# Material for this task
====

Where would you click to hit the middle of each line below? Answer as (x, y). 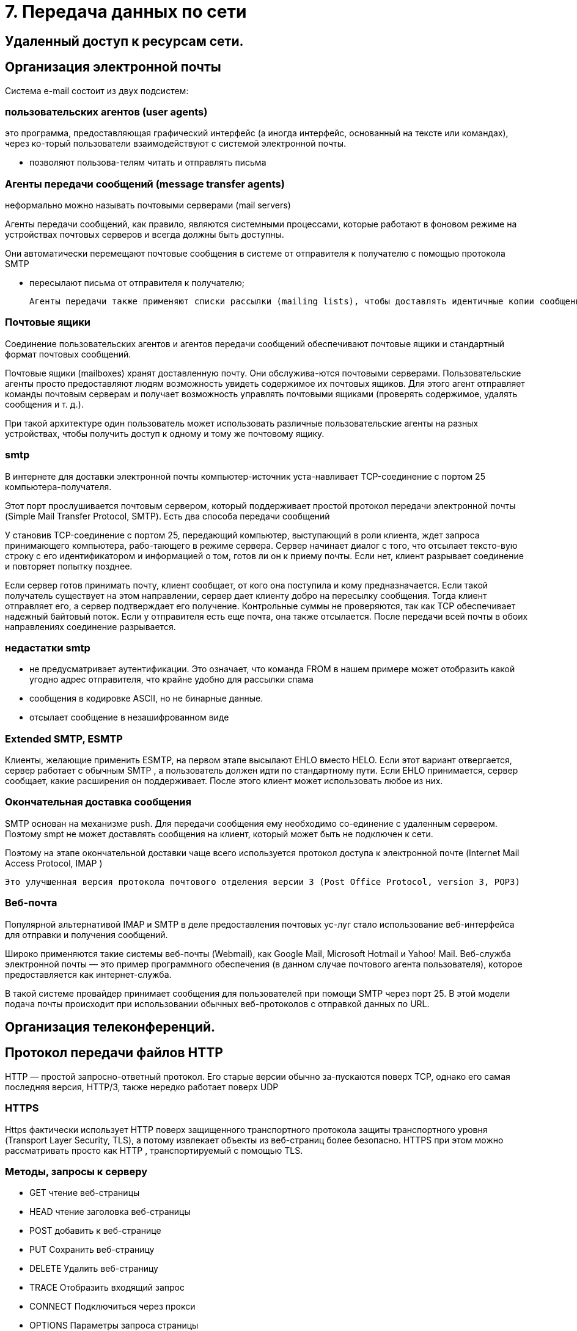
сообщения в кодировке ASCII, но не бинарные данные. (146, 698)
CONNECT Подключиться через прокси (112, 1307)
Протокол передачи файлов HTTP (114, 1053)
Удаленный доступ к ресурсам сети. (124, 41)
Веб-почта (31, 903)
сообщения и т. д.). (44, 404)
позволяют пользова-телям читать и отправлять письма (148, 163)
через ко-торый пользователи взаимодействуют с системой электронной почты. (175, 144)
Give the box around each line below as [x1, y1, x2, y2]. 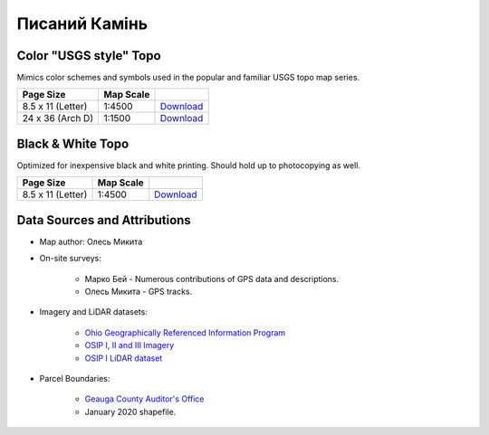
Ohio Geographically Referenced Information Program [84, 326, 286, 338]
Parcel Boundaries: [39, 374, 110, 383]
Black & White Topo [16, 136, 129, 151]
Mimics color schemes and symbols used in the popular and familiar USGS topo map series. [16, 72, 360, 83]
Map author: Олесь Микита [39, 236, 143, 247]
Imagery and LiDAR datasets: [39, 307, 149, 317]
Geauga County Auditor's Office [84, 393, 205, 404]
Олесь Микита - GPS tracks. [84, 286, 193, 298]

====

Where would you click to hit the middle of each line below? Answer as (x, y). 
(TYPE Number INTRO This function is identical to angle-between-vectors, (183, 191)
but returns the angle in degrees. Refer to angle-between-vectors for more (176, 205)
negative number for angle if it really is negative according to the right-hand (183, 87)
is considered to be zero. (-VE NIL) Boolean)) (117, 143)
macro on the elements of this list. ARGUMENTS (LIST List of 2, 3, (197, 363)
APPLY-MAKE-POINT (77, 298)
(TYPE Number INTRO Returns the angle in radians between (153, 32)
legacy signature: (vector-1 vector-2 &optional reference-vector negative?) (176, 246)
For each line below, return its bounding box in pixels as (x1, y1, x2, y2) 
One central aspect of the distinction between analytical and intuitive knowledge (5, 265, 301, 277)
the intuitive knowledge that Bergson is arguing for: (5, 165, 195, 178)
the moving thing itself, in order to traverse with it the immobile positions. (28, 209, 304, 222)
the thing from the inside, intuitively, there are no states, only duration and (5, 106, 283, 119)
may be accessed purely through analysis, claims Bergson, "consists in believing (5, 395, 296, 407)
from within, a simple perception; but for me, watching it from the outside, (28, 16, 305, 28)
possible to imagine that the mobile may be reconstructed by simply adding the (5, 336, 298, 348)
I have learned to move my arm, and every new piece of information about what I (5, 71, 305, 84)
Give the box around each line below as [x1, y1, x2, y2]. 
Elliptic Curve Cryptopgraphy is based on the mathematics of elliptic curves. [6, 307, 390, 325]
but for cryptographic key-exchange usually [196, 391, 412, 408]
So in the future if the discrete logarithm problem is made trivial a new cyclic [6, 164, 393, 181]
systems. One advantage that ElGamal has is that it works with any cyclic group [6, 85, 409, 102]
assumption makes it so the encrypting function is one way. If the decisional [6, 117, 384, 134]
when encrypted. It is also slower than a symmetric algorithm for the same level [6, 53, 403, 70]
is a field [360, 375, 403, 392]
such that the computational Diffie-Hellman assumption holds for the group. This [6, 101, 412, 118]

====

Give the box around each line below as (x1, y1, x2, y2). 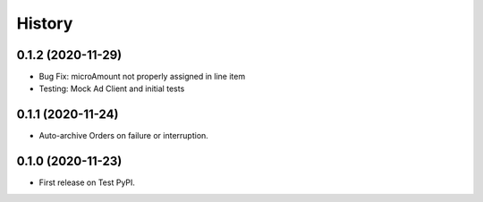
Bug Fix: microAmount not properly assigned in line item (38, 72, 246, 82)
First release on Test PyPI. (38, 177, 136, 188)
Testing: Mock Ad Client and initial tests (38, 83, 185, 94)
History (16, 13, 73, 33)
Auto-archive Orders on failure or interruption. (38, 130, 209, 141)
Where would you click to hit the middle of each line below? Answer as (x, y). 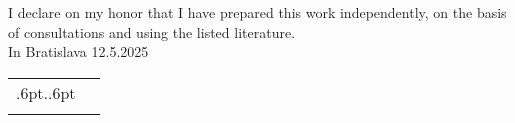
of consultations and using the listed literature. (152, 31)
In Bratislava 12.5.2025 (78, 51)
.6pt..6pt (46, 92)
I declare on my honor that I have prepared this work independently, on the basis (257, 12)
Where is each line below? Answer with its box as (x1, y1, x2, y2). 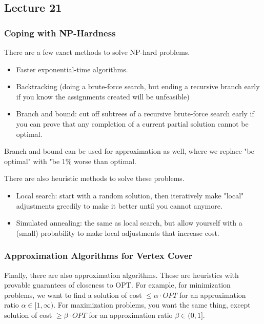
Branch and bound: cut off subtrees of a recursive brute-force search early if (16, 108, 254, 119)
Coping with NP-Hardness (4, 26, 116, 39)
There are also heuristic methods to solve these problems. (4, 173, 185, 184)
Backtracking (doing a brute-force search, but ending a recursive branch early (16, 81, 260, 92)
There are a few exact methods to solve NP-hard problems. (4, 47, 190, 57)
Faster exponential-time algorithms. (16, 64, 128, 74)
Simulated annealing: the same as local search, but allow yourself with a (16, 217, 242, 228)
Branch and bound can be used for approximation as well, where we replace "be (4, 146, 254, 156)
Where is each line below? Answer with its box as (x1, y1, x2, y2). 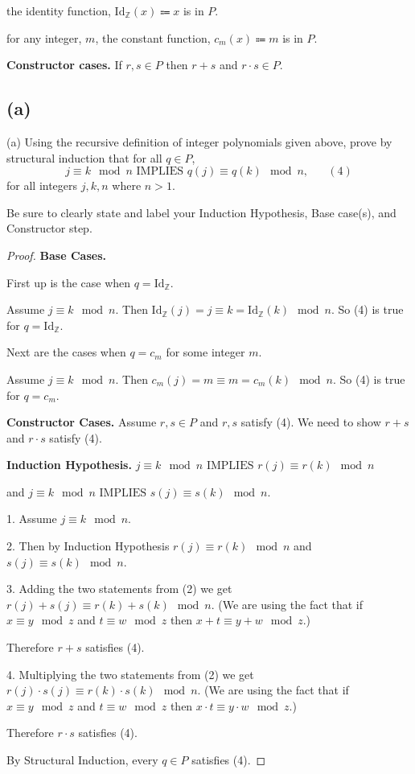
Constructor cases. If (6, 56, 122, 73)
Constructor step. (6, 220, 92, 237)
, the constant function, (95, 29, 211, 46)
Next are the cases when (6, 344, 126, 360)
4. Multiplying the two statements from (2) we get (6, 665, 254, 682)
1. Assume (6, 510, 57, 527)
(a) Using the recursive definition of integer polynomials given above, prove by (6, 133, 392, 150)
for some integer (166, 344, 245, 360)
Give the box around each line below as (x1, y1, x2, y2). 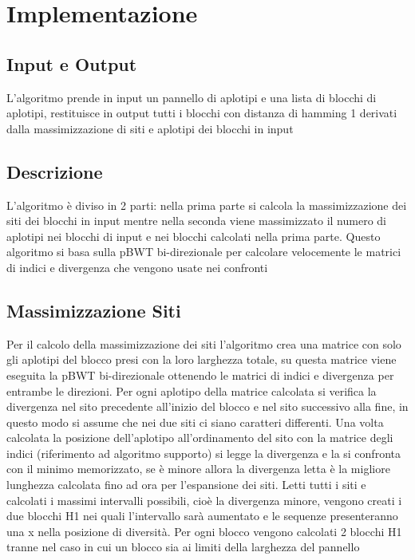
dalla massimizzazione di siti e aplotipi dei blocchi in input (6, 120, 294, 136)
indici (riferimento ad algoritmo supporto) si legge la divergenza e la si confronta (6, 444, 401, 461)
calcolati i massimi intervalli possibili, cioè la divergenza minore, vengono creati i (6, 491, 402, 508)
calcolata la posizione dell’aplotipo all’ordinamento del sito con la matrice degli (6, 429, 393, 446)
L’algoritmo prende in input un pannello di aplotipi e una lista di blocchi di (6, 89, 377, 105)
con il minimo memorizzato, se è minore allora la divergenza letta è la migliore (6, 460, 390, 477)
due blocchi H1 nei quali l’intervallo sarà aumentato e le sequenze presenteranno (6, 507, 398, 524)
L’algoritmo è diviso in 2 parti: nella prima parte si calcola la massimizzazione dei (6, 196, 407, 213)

====

# Work order
In the listing above, locate each line with "also" and copy it.

# Response below
when encrypted. It is also slower than a symmetric algorithm for the same level [6, 53, 403, 70]
There are also heuristic methods to solve these problems. (4, 173, 185, 184)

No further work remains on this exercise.